**TASK PROMPT:** The task calls for every entry to be printed word for word, without the images.

**GIVEN ENTRIES:**
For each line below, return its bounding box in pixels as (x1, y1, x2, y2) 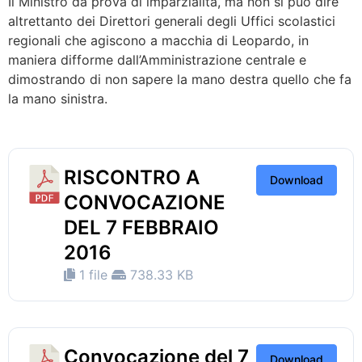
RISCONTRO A (64, 165, 200, 189)
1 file (75, 266, 112, 283)
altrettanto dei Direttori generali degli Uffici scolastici (8, 12, 335, 29)
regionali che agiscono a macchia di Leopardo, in (8, 32, 309, 48)
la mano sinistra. (8, 90, 107, 107)
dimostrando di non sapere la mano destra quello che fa (8, 70, 351, 87)
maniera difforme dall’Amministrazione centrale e (8, 51, 306, 68)
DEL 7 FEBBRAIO (64, 215, 219, 239)
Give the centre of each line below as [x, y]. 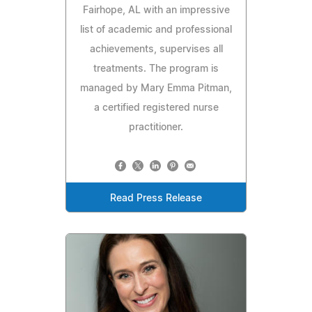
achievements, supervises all [156, 49]
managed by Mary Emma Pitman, [156, 88]
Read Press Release [156, 198]
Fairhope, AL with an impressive [156, 10]
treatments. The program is [156, 69]
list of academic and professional [156, 30]
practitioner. [156, 127]
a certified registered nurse [156, 108]
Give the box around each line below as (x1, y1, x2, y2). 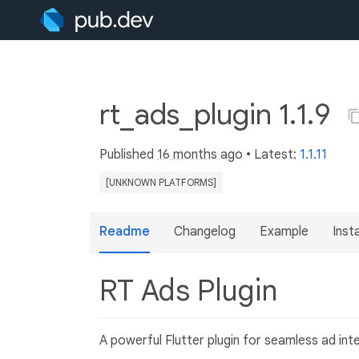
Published (99, 147, 157, 163)
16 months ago (157, 147, 243, 163)
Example (260, 224, 309, 240)
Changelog (174, 224, 236, 240)
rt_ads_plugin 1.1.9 (99, 96, 337, 132)
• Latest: (243, 147, 300, 163)
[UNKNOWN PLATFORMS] (106, 176, 216, 188)
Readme (99, 224, 150, 240)
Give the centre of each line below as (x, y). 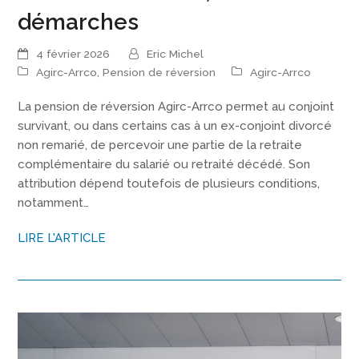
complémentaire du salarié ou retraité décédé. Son (164, 164)
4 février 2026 (73, 54)
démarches (79, 21)
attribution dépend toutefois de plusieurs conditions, (169, 183)
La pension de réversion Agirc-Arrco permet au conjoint (176, 106)
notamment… (54, 202)
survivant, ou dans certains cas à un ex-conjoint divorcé (175, 125)
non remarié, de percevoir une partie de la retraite (160, 145)
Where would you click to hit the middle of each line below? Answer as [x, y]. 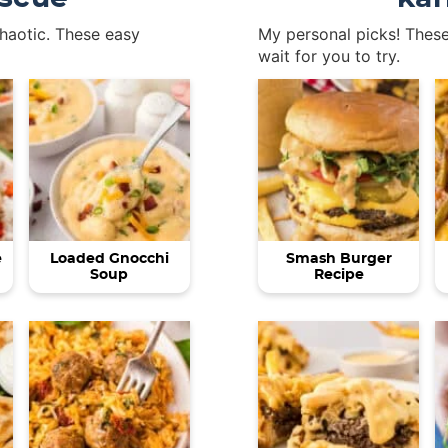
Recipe [338, 274]
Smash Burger [338, 258]
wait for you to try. [329, 56]
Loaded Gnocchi [109, 258]
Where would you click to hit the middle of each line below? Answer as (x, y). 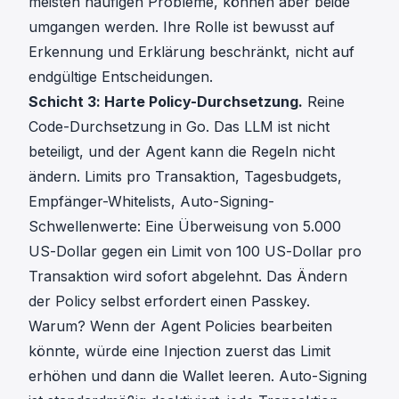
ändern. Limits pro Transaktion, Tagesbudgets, (185, 177)
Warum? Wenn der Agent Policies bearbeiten (180, 326)
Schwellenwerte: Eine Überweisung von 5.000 (185, 227)
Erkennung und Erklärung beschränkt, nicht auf (191, 52)
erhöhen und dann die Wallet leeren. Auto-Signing (198, 376)
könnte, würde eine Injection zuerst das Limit (179, 351)
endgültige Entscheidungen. (121, 77)
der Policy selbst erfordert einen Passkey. (169, 301)
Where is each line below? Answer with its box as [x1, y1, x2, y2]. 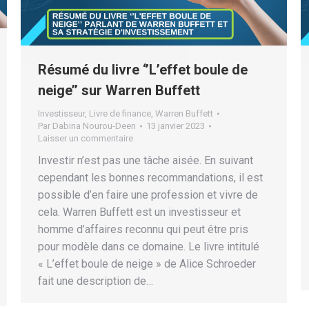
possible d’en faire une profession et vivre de [38, 188, 258, 201]
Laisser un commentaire [38, 132, 133, 143]
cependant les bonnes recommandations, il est [38, 170, 263, 184]
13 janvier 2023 [146, 120, 205, 131]
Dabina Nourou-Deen [52, 120, 136, 131]
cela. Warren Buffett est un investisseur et [38, 205, 241, 219]
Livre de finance [89, 108, 151, 119]
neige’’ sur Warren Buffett [38, 81, 200, 99]
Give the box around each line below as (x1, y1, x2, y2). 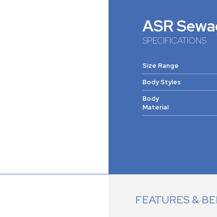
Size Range (142, 62, 179, 70)
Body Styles (142, 78, 181, 87)
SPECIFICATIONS (142, 35, 206, 46)
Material (142, 103, 169, 112)
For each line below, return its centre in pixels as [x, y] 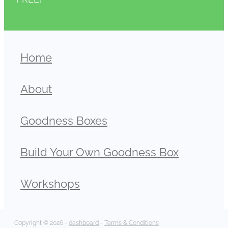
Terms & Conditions [132, 222]
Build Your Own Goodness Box [99, 151]
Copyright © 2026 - [41, 222]
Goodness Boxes [64, 119]
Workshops [50, 182]
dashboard [84, 222]
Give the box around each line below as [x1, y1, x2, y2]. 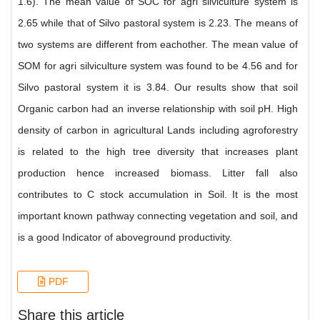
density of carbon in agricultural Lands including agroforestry [18, 124, 298, 136]
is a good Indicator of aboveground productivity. [18, 231, 232, 243]
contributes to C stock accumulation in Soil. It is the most [18, 189, 298, 200]
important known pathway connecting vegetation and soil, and [18, 210, 298, 221]
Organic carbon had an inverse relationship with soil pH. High [18, 103, 298, 114]
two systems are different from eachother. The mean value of [18, 39, 298, 50]
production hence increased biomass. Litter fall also [18, 167, 298, 179]
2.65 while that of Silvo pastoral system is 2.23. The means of [18, 17, 298, 29]
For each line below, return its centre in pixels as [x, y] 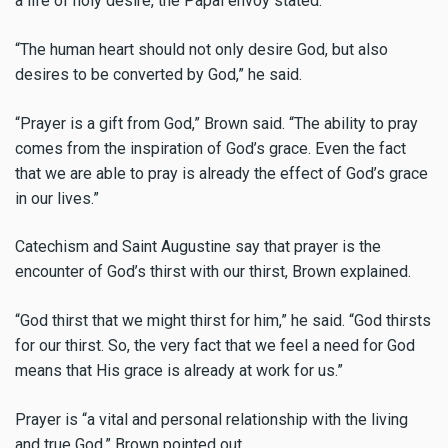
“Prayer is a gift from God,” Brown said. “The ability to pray [216, 123]
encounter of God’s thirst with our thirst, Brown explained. [213, 272]
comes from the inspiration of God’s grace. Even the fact [210, 148]
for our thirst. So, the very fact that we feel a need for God [215, 346]
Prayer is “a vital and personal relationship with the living [211, 419]
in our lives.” [57, 198]
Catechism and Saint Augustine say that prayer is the [198, 247]
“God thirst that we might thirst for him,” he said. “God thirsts [223, 321]
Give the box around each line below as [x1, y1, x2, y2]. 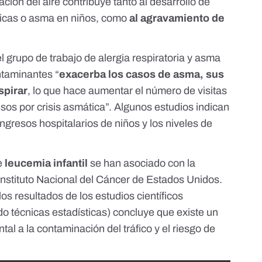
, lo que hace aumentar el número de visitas [27, 85, 227, 97]
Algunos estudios [114, 101, 194, 113]
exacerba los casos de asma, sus [59, 68, 225, 81]
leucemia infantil [2, 157, 88, 170]
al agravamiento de [127, 12, 225, 25]
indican [194, 101, 230, 113]
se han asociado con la [88, 157, 196, 170]
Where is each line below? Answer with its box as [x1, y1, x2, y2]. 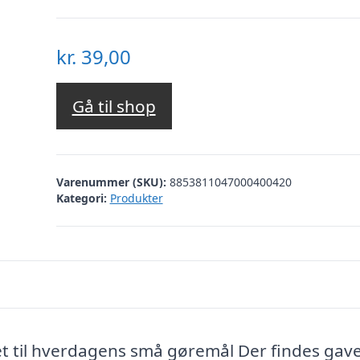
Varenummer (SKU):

**EXERCISE RESPONSE:**
For each line below, return its bounding box in pixels as (x1, y1, x2, y2) 
RISCONTRO A (64, 165, 200, 189)
1 file (75, 266, 112, 283)
altrettanto dei Direttori generali degli Uffici scolastici (8, 12, 335, 29)
regionali che agiscono a macchia di Leopardo, in (8, 32, 309, 48)
la mano sinistra. (8, 90, 107, 107)
dimostrando di non sapere la mano destra quello che fa (8, 70, 351, 87)
maniera difforme dall’Amministrazione centrale e (8, 51, 306, 68)
DEL 7 FEBBRAIO (64, 215, 219, 239)
Give the centre of each line below as [x, y]. 
achievements, supervises all [156, 49]
managed by Mary Emma Pitman, [156, 88]
Read Press Release [156, 198]
Fairhope, AL with an impressive [156, 10]
treatments. The program is [156, 69]
list of academic and professional [156, 30]
practitioner. [156, 127]
a certified registered nurse [156, 108]
Give the box around each line below as (x1, y1, x2, y2). 
Published (99, 147, 157, 163)
16 months ago (157, 147, 243, 163)
Example (260, 224, 309, 240)
Changelog (174, 224, 236, 240)
rt_ads_plugin 1.1.9 (99, 96, 337, 132)
• Latest: (243, 147, 300, 163)
[UNKNOWN PLATFORMS] (106, 176, 216, 188)
Readme (99, 224, 150, 240)
Give the centre of each line below as (x, y). 
complémentaire du salarié ou retraité décédé. Son (164, 164)
4 février 2026 (73, 54)
démarches (79, 21)
attribution dépend toutefois de plusieurs conditions, (169, 183)
La pension de réversion Agirc-Arrco permet au conjoint (176, 106)
notamment… (54, 202)
survivant, ou dans certains cas à un ex-conjoint divorcé (175, 125)
non remarié, de percevoir une partie de la retraite (160, 145)
Where would you click to hit the middle of each line below? Answer as [x, y]. 
Recipe [338, 274]
Smash Burger [338, 258]
wait for you to try. [329, 56]
Loaded Gnocchi [109, 258]
Where would you click to hit the middle of each line below? Answer as (x, y). 
ändern. Limits pro Transaktion, Tagesbudgets, (185, 177)
Warum? Wenn der Agent Policies bearbeiten (180, 326)
Schwellenwerte: Eine Überweisung von 5.000 (185, 227)
Erkennung und Erklärung beschränkt, nicht auf (191, 52)
erhöhen und dann die Wallet leeren. Auto-Signing (198, 376)
könnte, würde eine Injection zuerst das Limit (179, 351)
endgültige Entscheidungen. (121, 77)
der Policy selbst erfordert einen Passkey. (169, 301)
Where is each line below? Answer with its box as [x1, y1, x2, y2]. 
possible d’en faire une profession et vivre de [38, 188, 258, 201]
Laisser un commentaire [38, 132, 133, 143]
cependant les bonnes recommandations, il est [38, 170, 263, 184]
13 janvier 2023 [146, 120, 205, 131]
Dabina Nourou-Deen [52, 120, 136, 131]
cela. Warren Buffett est un investisseur et [38, 205, 241, 219]
Livre de finance [89, 108, 151, 119]
neige’’ sur Warren Buffett [38, 81, 200, 99]
Give the box around each line below as (x1, y1, x2, y2). 
Size Range (142, 62, 179, 70)
Body Styles (142, 78, 181, 87)
SPECIFICATIONS (142, 35, 206, 46)
Material (142, 103, 169, 112)
For each line below, return its centre in pixels as [x, y] 
Terms & Conditions [132, 222]
Build Your Own Goodness Box [99, 151]
Copyright © 2026 - [41, 222]
Goodness Boxes [64, 119]
Workshops [50, 182]
dashboard [84, 222]
Give the box around each line below as [x1, y1, x2, y2]. 
density of carbon in agricultural Lands including agroforestry [18, 124, 298, 136]
is a good Indicator of aboveground productivity. [18, 231, 232, 243]
contributes to C stock accumulation in Soil. It is the most [18, 189, 298, 200]
important known pathway connecting vegetation and soil, and [18, 210, 298, 221]
Organic carbon had an inverse relationship with soil pH. High [18, 103, 298, 114]
two systems are different from eachother. The mean value of [18, 39, 298, 50]
production hence increased biomass. Litter fall also [18, 167, 298, 179]
2.65 while that of Silvo pastoral system is 2.23. The means of [18, 17, 298, 29]
For each line below, return its centre in pixels as [x, y] 
“Prayer is a gift from God,” Brown said. “The ability to pray [216, 123]
encounter of God’s thirst with our thirst, Brown explained. [213, 272]
comes from the inspiration of God’s grace. Even the fact [210, 148]
for our thirst. So, the very fact that we feel a need for God [215, 346]
Prayer is “a vital and personal relationship with the living [211, 419]
in our lives.” [57, 198]
Catechism and Saint Augustine say that prayer is the [198, 247]
“God thirst that we might thirst for him,” he said. “God thirsts [223, 321]
Give the box around each line below as [x1, y1, x2, y2]. 
, lo que hace aumentar el número de visitas [27, 85, 227, 97]
Algunos estudios [114, 101, 194, 113]
exacerba los casos de asma, sus [59, 68, 225, 81]
leucemia infantil [2, 157, 88, 170]
al agravamiento de [127, 12, 225, 25]
indican [194, 101, 230, 113]
se han asociado con la [88, 157, 196, 170]
Where is each line below? Answer with its box as [x1, y1, x2, y2]. 
Varenummer (SKU):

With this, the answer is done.